Issue Date: May 4, 2015
Wacker Chemie Chases Cheap Silicon
If you have lunch with Rudolf Staudigl, the measured chief executive of Wacker Chemie, the Bavarian chemical producer, don’t expect him to be a barrel of laughs.
It’s been a tough time for Wacker’s polysilicon business, as well as Siltronic, the firm’s silicon wafer subsidiary. Already faced with high capital and energy costs, Wacker and its competitors have had to swallow a huge dip in selling prices for polysilicon and silicon wafers after the market became swamped with supply.
Ask Staudigl to name his favorite in-house R&D project, though, and he will crack a smile. That’s because it is a novel approach for making certain semiconductor wafers that could lead to significant cost savings. Staudigl is optimistic. “It’s a very exciting project,” he tells C&EN.
The standard approach to manufacturing high-purity polycrystalline silicon is the Siemens process. Developed by the German firm Siemens in the 1950s, it involves heating thin silicon rods in large vacuum chambers in the presence of hydrogen and trichlorosilane at 1,100 °C for several days.
When the reaction is complete, the bell-shaped chamber lid is lifted to reveal several tons of high-purity silicon coating the silicon rods. After being smashed into chunks, this polysilicon is then melted and grown into large monocrystalline ingots using a method named after its inventor, the Polish scientist Jan Czochralski. The ingots are sliced to form the silicon wafers used in semiconductors and solar panels.
In recent years, Wacker and some of its competitors have independently developed fluidized-bed deposition techniques as a potentially lower-cost alternative to the Siemens process. Instead of polysilicon chunks, it creates polysilicon granules.
Now Wacker is seeking to use granular polysilicon in a novel approach to make so-called float-zone silicon wafers, which are used to make high-end electronic switches rather than solar panels and semiconductors. The market is growing rapidly and represents a major opportunity, Wacker says. The firm has named its technology the granular float-zone process, or GFZ.
In the standard float-zone process, Siemens polysilicon is melted with an induction coil and grown into a monocrystalline ingot. The crystal is highly pure because surface tension allows it to “float” around a support rod without the need for a containing vessel that might cause contamination.

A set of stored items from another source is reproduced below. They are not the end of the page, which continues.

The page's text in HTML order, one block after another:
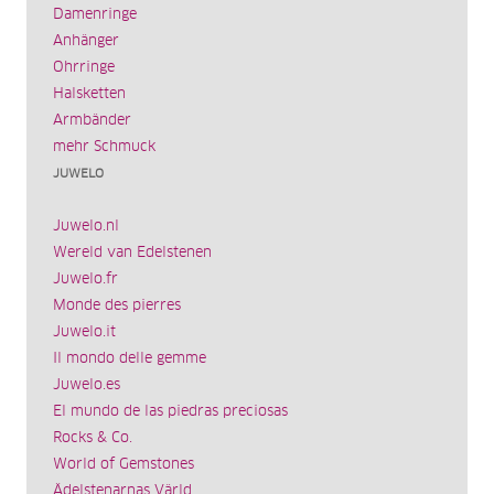
Damenringe
Anhänger
Ohrringe
Halsketten
Armbänder
mehr Schmuck
JUWELO
Juwelo.nl
Wereld van Edelstenen
Juwelo.fr
Monde des pierres
Juwelo.it
Il mondo delle gemme
Juwelo.es
El mundo de las piedras preciosas
Rocks & Co.
World of Gemstones
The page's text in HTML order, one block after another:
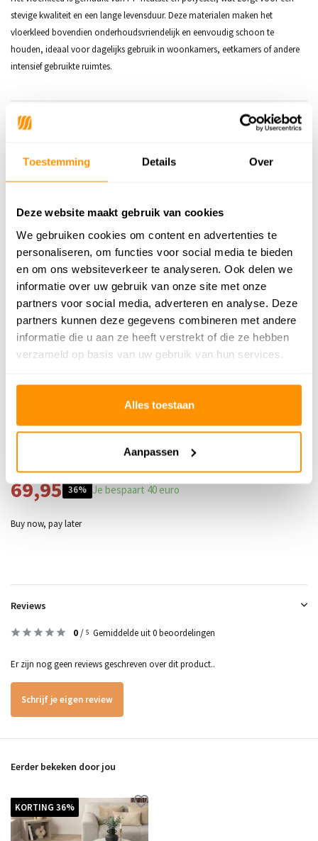
Toestemming Details Over
Deze website maakt gebruik van cookies
We gebruiken cookies om content en advertenties te
personaliseren, om functies voor social media te bieden
en om ons websiteverkeer te analyseren. Ook delen we
informatie over uw gebruik van onze site met onze
partners voor social media, adverteren en analyse. Deze
partners kunnen deze gegevens combineren met andere
informatie die u aan ze heeft verstrekt of die ze hebben
verzameld op basis van uw gebruik van hun services.
Alles toestaan
Aanpassen
69,95 36% Je bespaart 40 euro
Buy now, pay later
stevige kwaliteit en een lange levensduur. Deze materialen maken het
vloerkleed bovendien onderhoudsvriendelijk en eenvoudig schoon te
houden, ideaal voor dagelijks gebruik in woonkamers, eetkamers of andere
intensief gebruikte ruimtes.
Productspecificaties
6152443744752
Materiaal
Materiaal Achterkant 100% Jute
Poolhoogte 12mm
Gewicht 2,05kg/m²
Vloerverwarming Geschikt
Geschikt voor: Binnen of
Binnen
Reviews
0/ 5 Gemiddelde uit 0 beoordelingen
Er zijn nog geen reviews geschreven over dit product..
Schrijf je eigen review
Eerder bekeken door jou
KORTING 36%
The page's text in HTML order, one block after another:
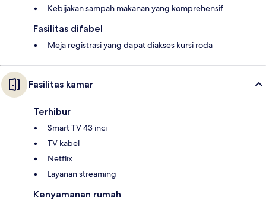
Kebijakan sampah makanan yang komprehensif
Fasilitas difabel
Meja registrasi yang dapat diakses kursi roda
Fasilitas kamar
Terhibur
Smart TV 43 inci
TV kabel
Netflix
Layanan streaming
Kenyamanan rumah
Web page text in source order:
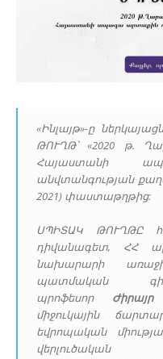
«Ինլայթ»-ը
ԹՈՒՂԹ՝ «2020 թ.
Հայաստանի
անվտանգության
2021) փաստաթղթից:
ՍՊԻՏԱԿ ԹՈՒՂԹԸ
դիվանագետ, ՀՀ
նախարարի
պատմական
պրոֆեսոր
միջուկային
եվրոպական
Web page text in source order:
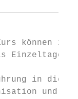
können
Einzeltage
in die
und

A drawback is the high cost of running the Siemens process. GFZ avoids this by using lower-cost polysilicon granules, according to Hans-Peter Bortner, director of silanes production for Wacker.
Yet several technical challenges must be overcome for the GFZ technology to meet its targets for quality and cost-effectiveness, Wacker says. Although the fluidized-bed approach is economical, the polysilicon granules it yields have higher levels of impurities than do the chunks from the Siemens process. A focus of Wacker’s development of GFZ is reducing these impurities in the final product.
Wacker has begun operating a development reactor at its biggest polysilicon plant, in Burghausen, Germany, dedicated to testing the manufacture of float-zone ingots from granular polysilicon. “We are working on getting the costs down and on reaching the needed product quality,” Bortner says.
Although Wacker says it expects GFZ to become a commercial success, the firm has to date been reluctant to manufacture granular polysilicon at large scale.
Polysilicon granules may yield not only a cheaper route for GFZ but also cheaper commercial production of solar panels. But recent claims by other leading polysilicon producers—including REC Silicon, SunEdison, and GCL-Poly—that they are on track to scale up granular polysilicon production have been met with skepticism by industry analysts.
“While fluidized-bed reactor systems are a proven technology, at this point, polysilicon manufacturers have not proven that it leads to sustainable success in the market,” says Mark Barineau, a solar analyst with Lux Research, a market research firm.
Industry experts estimate that the granular process could reduce the cost of making polysilicon to $10 to $15 per kg compared with $12 to $20 per kg for the latest iterations of the Siemens process. Although granular processes may be the future, right now the Siemens process “is much more reliable and bankable than fluidized-bed reactors,” says Richard M. Winegarner, president of Sage Concepts, a consulting firm with expertise in the polysilicon sector.
A more immediate concern for Wacker, Winegarner points out, is the domination of the silicon sector by Chinese firms potentially propped up and protected by their government. “Wacker’s biggest problem is not being Chinese,” he says. Even if Wacker were to step up its activities relating to granular polysilicon, “I don’t think Siltronic is ever going to be a huge moneymaker,” Winegarner says.
Indeed, the silicon wafer market is such a tough place to do business that Staudigl recently initiated a review to determine whether Wacker should sell Siltronic.
Although GFZ may yet prove to be the exciting commercial technology Staudigl hopes it will be, for Wacker it may be one technology that delivers too little, too late.